But the Metro has remained £253 million short of the funding needed to complete it, with little prospect of the money being found.

Today, the plan for the City Region emerged as the best chance for the Metro extension, together with a wish list of other major transport infrastructure projects, to become reality.

So far, the Government has refused the cash.

Metro extensions from Birmingham Snow Hill to Five Ways via Corporation Street, New Street Station and Broad Street as well as the Wednesbury to Brierley Hill via Dudley town centre line are ready for implementation, according to Centro.

Despite securing £36 million from Merry Hill shopping centre owner Westfield and developer Ballymore, funding packages for the projects have yet to be agreed by Government because the councils of the West Midlands unanimously rejected a trial congestion charging scheme which could have raised the revenue locally..

Work has already begun to purchase land compulsorily along the route at a cost of £12 million. The first piece of land is 24,111 sq ft in Park Lane East, Tipton, a disused builders' yard which could become a car park for Metro users and Dudley Port rail station.

Delays to the project mean Centro would lose its right to compulsorily buy land by 2010 if it did not start to use its powers, granted in 2005.

A second phase costing £30 million would see trams go further into Wolverhampton from their current terminus at St George's.

Centro spokeswoman Babs Coombes said: "Metro is a regional priority and we will be submitting a business case for the funding.

"We are making this announcement to inform manufacturers that we could soon be in the market for new trams."

The Treasury has said at least two areas could become city regions in April.

If the scheme gets the go-ahead, the West Midlands councils could then discuss their formal proposals for the accelerated development zones with the Treasury in the summer.

Any expansion of the Metro would also unlock further investment from the Midland Metro.

Around £45 million extra would be spent on 25 new, longer trams.

West Midlands transport authority Centro has said the new trams are needed in order to provide 10 trams an hour off peak and to increase the capacity of carriages at peak times from 158 to 220.

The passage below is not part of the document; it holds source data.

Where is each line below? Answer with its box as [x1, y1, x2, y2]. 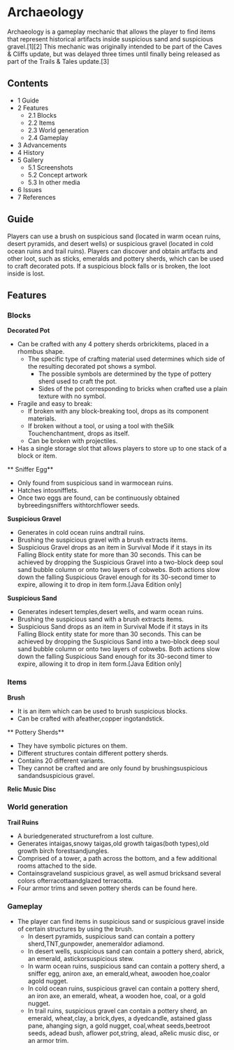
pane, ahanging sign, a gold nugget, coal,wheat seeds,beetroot [27, 1021, 211, 1030]
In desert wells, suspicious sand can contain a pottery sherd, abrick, [27, 947, 225, 955]
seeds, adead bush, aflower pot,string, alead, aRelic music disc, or [27, 1029, 219, 1037]
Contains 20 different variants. [17, 756, 105, 765]
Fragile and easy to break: [17, 400, 93, 408]
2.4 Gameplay [27, 133, 68, 142]
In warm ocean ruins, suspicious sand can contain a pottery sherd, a [27, 962, 225, 971]
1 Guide [17, 96, 40, 104]
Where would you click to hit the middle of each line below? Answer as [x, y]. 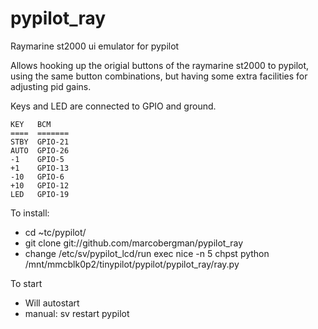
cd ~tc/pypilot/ [55, 232]
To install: [30, 213]
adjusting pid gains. [51, 86]
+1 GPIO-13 [40, 168]
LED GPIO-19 [40, 194]
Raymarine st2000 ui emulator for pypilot [95, 46]
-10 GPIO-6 [37, 177]
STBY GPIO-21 [40, 142]
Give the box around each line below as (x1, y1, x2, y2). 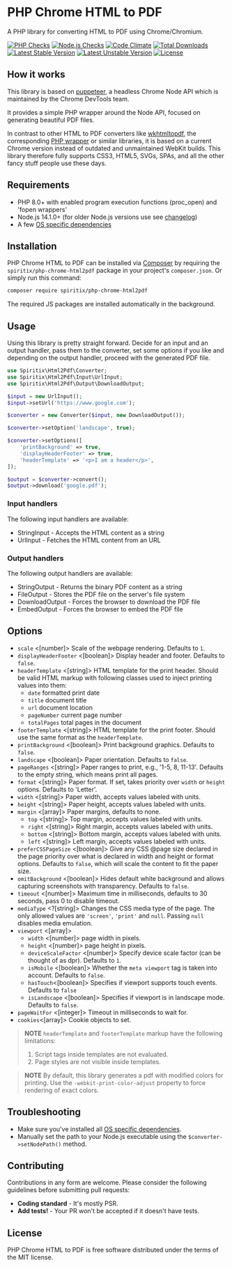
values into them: (17, 681, 68, 689)
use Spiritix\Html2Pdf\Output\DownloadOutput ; (7, 380, 145, 387)
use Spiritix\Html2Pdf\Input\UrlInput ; (7, 374, 123, 381)
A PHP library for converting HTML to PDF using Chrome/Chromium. (7, 27, 203, 36)
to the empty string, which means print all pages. (17, 770, 158, 779)
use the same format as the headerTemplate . (17, 732, 144, 742)
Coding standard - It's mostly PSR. (17, 1199, 118, 1208)
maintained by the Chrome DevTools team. (7, 94, 130, 103)
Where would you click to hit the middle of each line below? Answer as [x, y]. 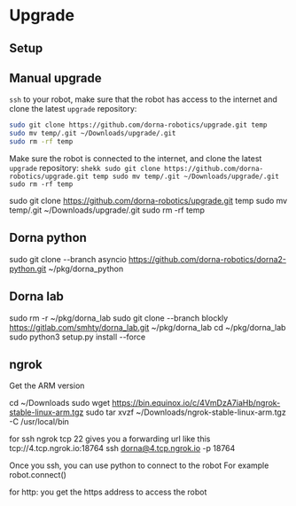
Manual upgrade [55, 78]
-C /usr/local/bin [39, 422]
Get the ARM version [47, 385]
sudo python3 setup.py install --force [78, 337]
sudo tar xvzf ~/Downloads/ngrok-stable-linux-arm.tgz [186, 412]
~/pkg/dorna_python [86, 269]
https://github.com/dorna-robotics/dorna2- [207, 259]
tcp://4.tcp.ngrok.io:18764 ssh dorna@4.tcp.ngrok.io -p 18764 [122, 448]
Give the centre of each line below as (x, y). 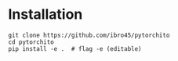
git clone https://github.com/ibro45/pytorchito (89, 35)
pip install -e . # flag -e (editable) (75, 48)
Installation (45, 14)
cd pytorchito (31, 42)
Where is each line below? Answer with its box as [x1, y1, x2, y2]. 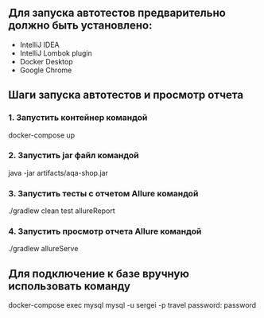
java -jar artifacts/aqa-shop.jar [8, 168, 109, 177]
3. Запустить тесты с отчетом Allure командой [8, 188, 199, 199]
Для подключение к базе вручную [8, 266, 189, 281]
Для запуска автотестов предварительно [8, 6, 227, 20]
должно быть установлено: [8, 19, 153, 33]
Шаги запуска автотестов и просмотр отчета [8, 88, 244, 102]
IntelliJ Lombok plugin [19, 48, 93, 58]
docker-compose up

Currently six trams an hour run between Wolverhampton St George's and Birmingham Snow Hill off-peak, rising to 10 during rush hours.

Centro intends to have the new trams by 2014, but will not be able to ask manufacturers to bid for the work until it has confirmed it can build a new seven-mile Metro line from Wednesbury to Brierley Hill.

There are also plans to extend the Metro through Birmingham city centre from Snow Hill at a further cost of £70 million.